Bet the Sky is an album by the American indie rock band Lois, released in 1995.

Lois supported the album by touring with Fugazi.

Production
Brendan Canty and Heather Dunn joined Lois Maffeo for the making of Bet the Sky, which was written and recorded in Olympia, Washington. "Shy Town" first appeared on an EP, produced by Ian MacKaye.

Critical reception

Trouser Press called the album "a welcome return to acoustic wimpiness," writing that "though it contains fewer instantly memorable songs than Lois’ other records, the album does have some of Maffeo's best lyrics ... and some beautiful, assured singing." The Washington Post deemed it Lois' "craftiest album yet," writing that "such simple, sparkling tunes as 'Steal Heat' and 'Shy Town' retain the slightly punky, mostly folkie charm of the bicoastal singer's two previous long-players." The Staten Island Advance considered it a "superb array of vibrant, jangly pop-punk and moody acoustic torch songs."

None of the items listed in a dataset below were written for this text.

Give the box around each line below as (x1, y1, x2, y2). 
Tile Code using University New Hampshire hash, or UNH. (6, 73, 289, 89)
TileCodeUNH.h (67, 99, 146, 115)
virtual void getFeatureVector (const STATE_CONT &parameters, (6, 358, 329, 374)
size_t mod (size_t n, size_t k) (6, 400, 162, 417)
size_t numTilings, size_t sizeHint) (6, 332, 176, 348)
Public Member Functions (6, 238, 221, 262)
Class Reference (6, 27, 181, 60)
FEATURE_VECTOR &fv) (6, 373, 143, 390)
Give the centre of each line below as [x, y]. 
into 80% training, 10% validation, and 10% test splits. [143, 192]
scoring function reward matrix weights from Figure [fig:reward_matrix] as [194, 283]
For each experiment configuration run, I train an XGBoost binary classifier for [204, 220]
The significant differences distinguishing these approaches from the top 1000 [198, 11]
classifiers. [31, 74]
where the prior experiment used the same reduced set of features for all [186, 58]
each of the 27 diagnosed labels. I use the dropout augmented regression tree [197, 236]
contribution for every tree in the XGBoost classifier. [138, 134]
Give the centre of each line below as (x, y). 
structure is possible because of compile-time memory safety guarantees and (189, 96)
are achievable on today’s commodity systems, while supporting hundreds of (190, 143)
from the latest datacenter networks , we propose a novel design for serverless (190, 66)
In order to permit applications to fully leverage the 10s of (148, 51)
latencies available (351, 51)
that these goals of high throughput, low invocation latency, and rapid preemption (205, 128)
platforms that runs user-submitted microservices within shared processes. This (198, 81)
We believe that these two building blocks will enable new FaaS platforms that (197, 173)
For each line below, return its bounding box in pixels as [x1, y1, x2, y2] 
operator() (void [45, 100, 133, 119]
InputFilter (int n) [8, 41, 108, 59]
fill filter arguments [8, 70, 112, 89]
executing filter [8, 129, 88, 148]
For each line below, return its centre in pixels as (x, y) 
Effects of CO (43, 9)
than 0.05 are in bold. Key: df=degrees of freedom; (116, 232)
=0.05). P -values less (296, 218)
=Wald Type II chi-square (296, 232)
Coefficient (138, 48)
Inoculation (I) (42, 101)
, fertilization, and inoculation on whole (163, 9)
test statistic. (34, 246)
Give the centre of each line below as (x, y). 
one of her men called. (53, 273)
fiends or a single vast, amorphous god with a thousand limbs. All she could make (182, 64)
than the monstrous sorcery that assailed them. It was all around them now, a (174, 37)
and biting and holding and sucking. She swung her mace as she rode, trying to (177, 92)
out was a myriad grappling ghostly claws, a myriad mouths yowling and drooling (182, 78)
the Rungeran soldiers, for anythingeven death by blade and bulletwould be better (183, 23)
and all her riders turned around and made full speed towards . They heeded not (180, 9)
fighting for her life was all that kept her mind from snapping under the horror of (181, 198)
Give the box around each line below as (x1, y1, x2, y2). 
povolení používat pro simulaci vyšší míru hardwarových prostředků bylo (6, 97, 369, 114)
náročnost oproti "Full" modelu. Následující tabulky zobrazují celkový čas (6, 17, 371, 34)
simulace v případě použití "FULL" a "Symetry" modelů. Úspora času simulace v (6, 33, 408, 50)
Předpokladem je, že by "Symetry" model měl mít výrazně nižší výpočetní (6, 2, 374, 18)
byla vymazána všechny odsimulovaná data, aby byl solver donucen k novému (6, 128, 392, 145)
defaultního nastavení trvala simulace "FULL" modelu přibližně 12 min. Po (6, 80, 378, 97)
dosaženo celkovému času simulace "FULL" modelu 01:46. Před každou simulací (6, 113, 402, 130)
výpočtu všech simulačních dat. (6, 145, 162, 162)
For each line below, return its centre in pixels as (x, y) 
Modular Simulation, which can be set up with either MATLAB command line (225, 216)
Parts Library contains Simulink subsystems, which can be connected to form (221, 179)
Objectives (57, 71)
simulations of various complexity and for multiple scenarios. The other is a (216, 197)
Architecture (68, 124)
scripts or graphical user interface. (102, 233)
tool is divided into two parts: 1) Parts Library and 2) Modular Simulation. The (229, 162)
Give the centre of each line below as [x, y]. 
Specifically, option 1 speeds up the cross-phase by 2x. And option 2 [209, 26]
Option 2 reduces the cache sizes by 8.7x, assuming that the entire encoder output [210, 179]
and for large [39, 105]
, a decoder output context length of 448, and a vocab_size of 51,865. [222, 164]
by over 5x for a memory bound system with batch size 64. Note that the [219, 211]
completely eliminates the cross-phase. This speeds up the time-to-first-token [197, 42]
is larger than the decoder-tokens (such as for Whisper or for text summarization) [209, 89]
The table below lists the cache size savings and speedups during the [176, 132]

The Philadelphia Inquirer stated that "it's a low-fi affair, with Maffeo's sharp, breezy tunes presented in simple, accessible arrangements that use folk instrumentation and slightly off-kilter rhythms." The Los Angeles Times concluded that Maffeo's "off-kilter, mostly acoustic approach is compelling, avoiding the self-righteous stance or baby-doll trimmings that plague many of [Olympia's] artists." Rolling Stone determined that "cushioned by airy, evocative melodies and the simple strum of a guitar, Maffeo's songs speak in the universal language of regret."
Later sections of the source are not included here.